Pascale: Why don't you share with us first-who is Bronnie Ware?
 
Bronnie: Born in Sydney, Australia in the 1960’s. No studies immediately after school – I had a career in the banking industry instead. I studied music later in life, due to my love of songwriting. I am also a gentle natured humanitarian at heart, who believes that everyone has a story worth hearing.
 
Pascale: What are your top five values for living and what is your personal belief on dying?
 
Bronnie:            
1.Noble speech – no gossip, no lies.
2. Always honour my own heart.
3. Be kind.
4. Live in gratitude.
5. Breathe fresh air.
I’ve been around too many dying people, including those who smiled joyously at something or someone I could not see as they were very close to passing on. I cannot help but believe there is more to go to, or to return to. Dying is just another transition in our soul’s journey.
 
Pascale: What personally drew the topics of death and dying into your world?
 
Bronnie: Although I’ve always been quite a philosopher and accepted that death is a part of life, it was not a conscious choice to become interested in death and dying. The field became a part of my calling without me truly seeing it coming. I was searching for a job with heart. I found it!
 
Pascale: Then what brought you to work in palliative care?

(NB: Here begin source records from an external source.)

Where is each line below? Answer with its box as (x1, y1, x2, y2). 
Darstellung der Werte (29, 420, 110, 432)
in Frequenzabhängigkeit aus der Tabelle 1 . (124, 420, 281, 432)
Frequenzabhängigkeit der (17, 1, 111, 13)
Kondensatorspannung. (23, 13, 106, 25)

How did working in the caring profession alter you?
 
Bronnie: The job as a palliative caregiver chose me, really. I wanted to do a live-in job so that I didn’t have to pay rent or have a mortgage. I didn’t want to get caught up in those payment cycles, enabling me to be freer to work on my songwriting. But the work soon became my main job.  I am a much stronger and happier person as a result of all I learned through my time with dying people.
 
Pascale: It's amazingly interesting I have read lots of books on how to deal with death once death descends on our doorstep. Examples of authors that come to mind would be people like Elizabeth Kubler Ross. What grabbed my attention about your book is that your book was one of the first choosing to laser in on the regrets of the dying.  Why not share with us what the top five regrets of the dying were?
 
Bronnie:
1. I wish I’d had the courage to live a life true to myself, and not the life others expect of me.
2. I wish I hadn’t worked hard.
3. I wish I’d had the courage to express my feelings.

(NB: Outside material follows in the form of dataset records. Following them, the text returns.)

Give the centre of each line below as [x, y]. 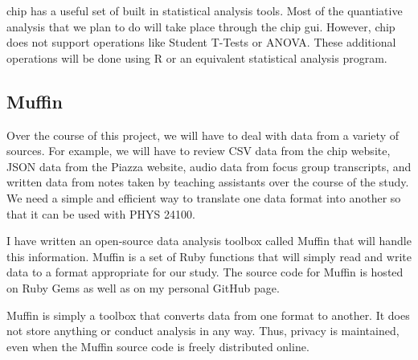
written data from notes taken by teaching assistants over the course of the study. [208, 182]
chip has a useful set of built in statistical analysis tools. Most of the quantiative [205, 10]
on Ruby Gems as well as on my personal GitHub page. [143, 287]
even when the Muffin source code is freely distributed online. [158, 346]
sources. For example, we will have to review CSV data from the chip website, [199, 151]
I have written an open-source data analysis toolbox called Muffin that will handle [209, 241]
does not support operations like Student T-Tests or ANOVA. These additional [201, 42]
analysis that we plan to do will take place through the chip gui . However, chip [201, 26]
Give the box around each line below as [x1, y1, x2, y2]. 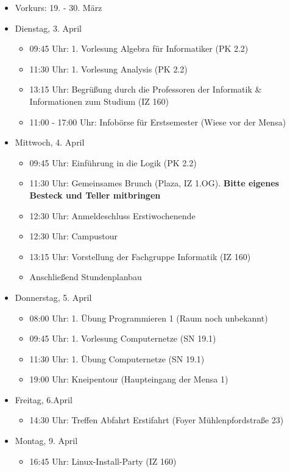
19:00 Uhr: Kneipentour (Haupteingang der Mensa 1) [29, 373, 228, 386]
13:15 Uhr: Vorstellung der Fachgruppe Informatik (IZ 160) [29, 250, 251, 262]
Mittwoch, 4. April [15, 136, 85, 149]
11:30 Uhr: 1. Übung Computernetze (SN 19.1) [29, 352, 205, 365]
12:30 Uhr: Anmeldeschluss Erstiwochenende [29, 209, 196, 222]
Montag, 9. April [15, 434, 78, 447]
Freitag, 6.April [15, 393, 72, 406]
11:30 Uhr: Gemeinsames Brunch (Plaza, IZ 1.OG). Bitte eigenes [29, 177, 279, 189]

4. I wish I had stayed in touch with my friends.
5. I wish I had let myself be happier.
 
Pascale: For me this is very liberating as it helps signal lots of messages to the living. What are your thoughts on this?
 
Bronnie: Although the book talks openly about death and regrets, it is actually a book about life, courage and hope.
 
Pascale: What personal life lessons have you gained from working with the dying? And how if any has this changed the way you see life?
 
Bronnie: That at the end of your life, what other people think of you is irrelevant. So why worry about it before then? Live a good and kind life, but always be strong and stay true to your own heart, above all else. Your life is your own choice. Your happiness is your own choice. This becomes even more obvious when you are looking back on your life at the end.
 
Pascale: Bronnie, you have written this great book entitled the Top Five Regrets of the Dying. What is your intention or desire for readers reading this book?
 
Bronnie: That they find the courage to live a life true to themselves and that they are able to revisit the book when their sense of hope needs renewing.
 
Pascale: Another way of saying it is if you knew you had done one thing with this book what would that be?
 
Bronnie: Given people the permission and courage to be themselves, and taught them how to realize their own worth.
 
Pascale: Now that you are aware of the five regrets of the dying what regret/s, if any, are you ensuring are fulfilled in this life time?
 
Bronnie: I’ve learned to have compassion for myself for things from my past that I might have done differently. I prefer compassion to regret. Now I am a different person, much stronger, so I have the courage to make the right choices. This ensures I am not creating any future regrets.
 
Pascale: To the readers reading this out there is there any final words of inspirational wisdom that you'd like to share whether it is on life or death that would be wonderful?
 
Bronnie: Listen to your heart. That is where your answer lies. What you need to know will surface during quiet times, when not forced. Be courageous enough to trust in each step as it reveals itself, without knowing exactly how it will all turn out, but with the faith that your heart will guide you through each step as it surfaces. It is leading in the right direction.